WHAT TO PRODUCE:
Which of the lines below include "Fryer"? Each one should be copied out.

RECORDS SHOWN:
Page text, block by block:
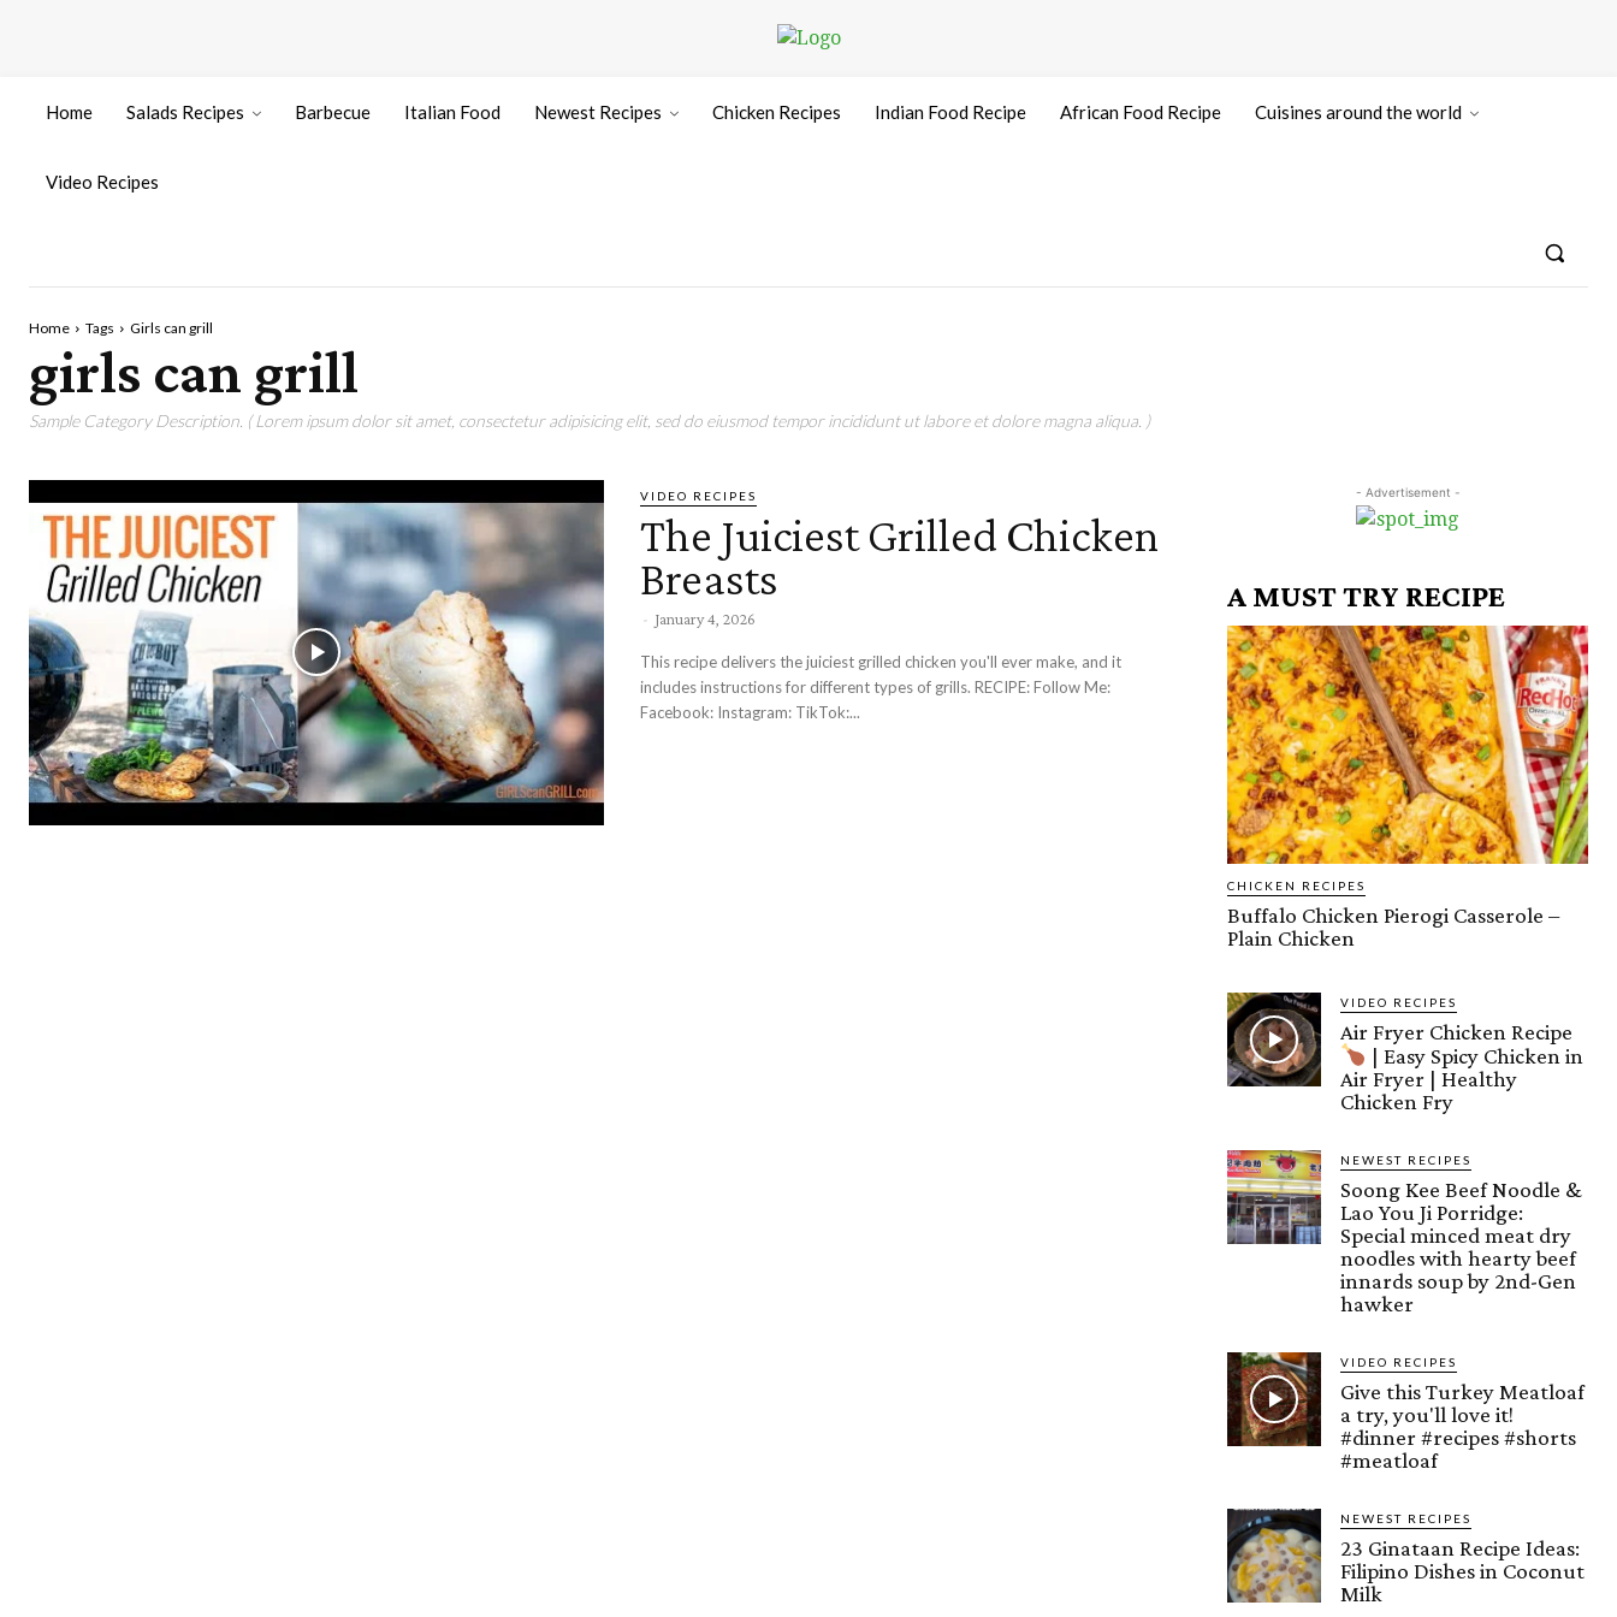
Home Salads Recipes Barbecue Italian Food Newest Recipes Chicken Recipes Indian Food Recipe African Food Recipe Cuisines around the world
Video Recipes
Home Tags Girls can grill
girls can grill
Sample Category Description. ( Lorem ipsum dolor sit amet, consectetur adipisicing elit, sed do eiusmod tempor incididunt ut labore et dolore magna aliqua. )
VIDEO RECIPES
The Juiciest Grilled Chicken
Breasts
- January 4, 2026
This recipe delivers the juiciest grilled chicken you'll ever make, and it
includes instructions for different types of grills. RECIPE: Follow Me:
Facebook: Instagram: TikTok:...
- Advertisement -
A MUST TRY RECIPE
CHICKEN RECIPES
Buffalo Chicken Pierogi Casserole –
Plain Chicken
VIDEO RECIPES
Air Fryer Chicken Recipe
| Easy Spicy Chicken in
Air Fryer | Healthy
Chicken Fry
NEWEST RECIPES
Soong Kee Beef Noodle &
Lao You Ji Porridge:
Special minced meat dry
noodles with hearty beef
innards soup by 2nd-Gen
hawker
VIDEO RECIPES
Give this Turkey Meatloaf
a try, you'll love it!
#dinner #recipes #shorts
#meatloaf
NEWEST RECIPES
23 Ginataan Recipe Ideas:
Filipino Dishes in Coconut
Milk
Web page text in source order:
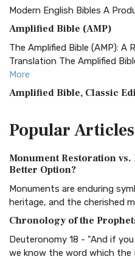
Modern English Bibles A
Amplified Bible (AMP)
The Amplified Bible (AMP): A
Translation The Amplified
More
Amplified Bible, Classic
Treasure The Amplified Bible,
The Authorized (King James)
Classic The Authorized King
BRG Bible (BRG)
Visual Experience The BRG
Christian Standard Bible
PopularArticles
Monument Restoration vs.
Better Option?
Monuments are enduring
heritage, and the cherished
Chronology of the
Deuteronomy 18 - "And if
we know the word which the

WORKED SOLUTION:
Air Fryer Chicken Recipe
Air Fryer | Healthy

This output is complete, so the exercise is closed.